_Task instructions_. Although the entries contain pictures, return everything else in them verbatim and omit the pictures.

---- Provided data

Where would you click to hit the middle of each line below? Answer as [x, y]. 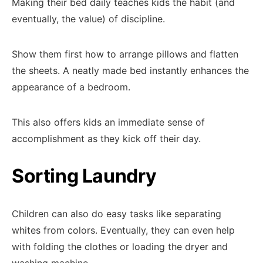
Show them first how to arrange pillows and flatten [125, 54]
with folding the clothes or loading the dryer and [120, 247]
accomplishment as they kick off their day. [106, 139]
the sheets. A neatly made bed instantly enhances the [130, 70]
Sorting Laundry [84, 176]
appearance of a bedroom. [71, 87]
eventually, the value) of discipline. [88, 19]
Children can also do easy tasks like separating [117, 214]
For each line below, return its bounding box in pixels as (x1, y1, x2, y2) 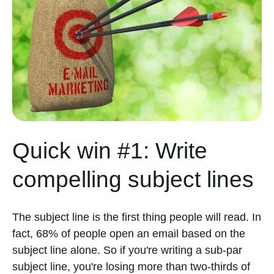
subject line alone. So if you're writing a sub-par (12, 244, 242, 257)
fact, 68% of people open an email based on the (12, 228, 245, 240)
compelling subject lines (12, 166, 254, 193)
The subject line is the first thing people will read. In (12, 211, 261, 224)
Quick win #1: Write (12, 138, 207, 164)
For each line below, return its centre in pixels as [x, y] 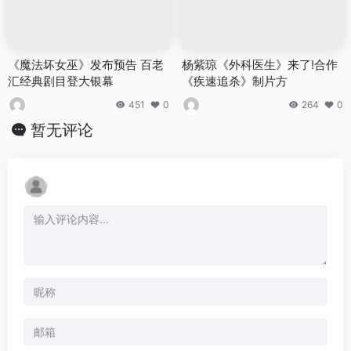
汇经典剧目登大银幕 [61, 81]
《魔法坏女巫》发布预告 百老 [86, 64]
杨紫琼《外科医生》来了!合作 [260, 64]
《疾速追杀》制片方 [235, 81]
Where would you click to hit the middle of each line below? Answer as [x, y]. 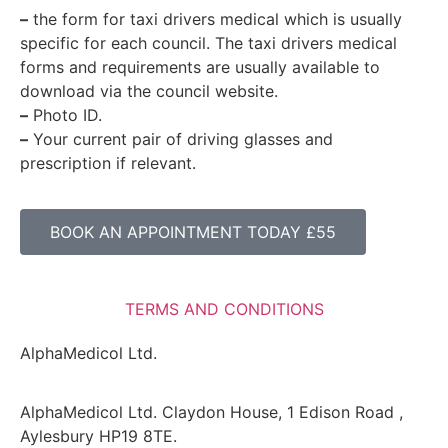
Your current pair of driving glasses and [180, 138]
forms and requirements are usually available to [200, 66]
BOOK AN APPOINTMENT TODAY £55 [193, 232]
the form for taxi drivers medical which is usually [215, 18]
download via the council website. [149, 90]
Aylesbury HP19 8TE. [98, 435]
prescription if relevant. [108, 162]
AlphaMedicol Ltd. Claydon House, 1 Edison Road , [211, 411]

--------

_Solution_.
Where would you click to hit the middle of each line below? Answer as [x, y]. 
Show them first how to arrange pillows and flatten [125, 54]
with folding the clothes or loading the dryer and [120, 247]
accomplishment as they kick off their day. [106, 139]
the sheets. A neatly made bed instantly enhances the [130, 70]
Sorting Laundry [84, 176]
appearance of a bedroom. [71, 87]
eventually, the value) of discipline. [88, 19]
Children can also do easy tasks like separating [117, 214]
For each line below, return its bounding box in pixels as (x1, y1, x2, y2) 
subject line alone. So if you're writing a sub-par (12, 244, 242, 257)
fact, 68% of people open an email based on the (12, 228, 245, 240)
compelling subject lines (12, 166, 254, 193)
The subject line is the first thing people will read. In (12, 211, 261, 224)
Quick win #1: Write (12, 138, 207, 164)
For each line below, return its centre in pixels as [x, y] 
汇经典剧目登大银幕 [61, 81]
《魔法坏女巫》发布预告 百老 [86, 64]
杨紫琼《外科医生》来了!合作 [260, 64]
《疾速追杀》制片方 [235, 81]
Where would you click to hit the middle of each line below? Answer as [x, y]. 
Your current pair of driving glasses and [180, 138]
forms and requirements are usually available to [200, 66]
BOOK AN APPOINTMENT TODAY £55 [193, 232]
the form for taxi drivers medical which is usually [215, 18]
download via the council website. [149, 90]
Aylesbury HP19 8TE. [98, 435]
prescription if relevant. [108, 162]
AlphaMedicol Ltd. Claydon House, 1 Edison Road , [211, 411]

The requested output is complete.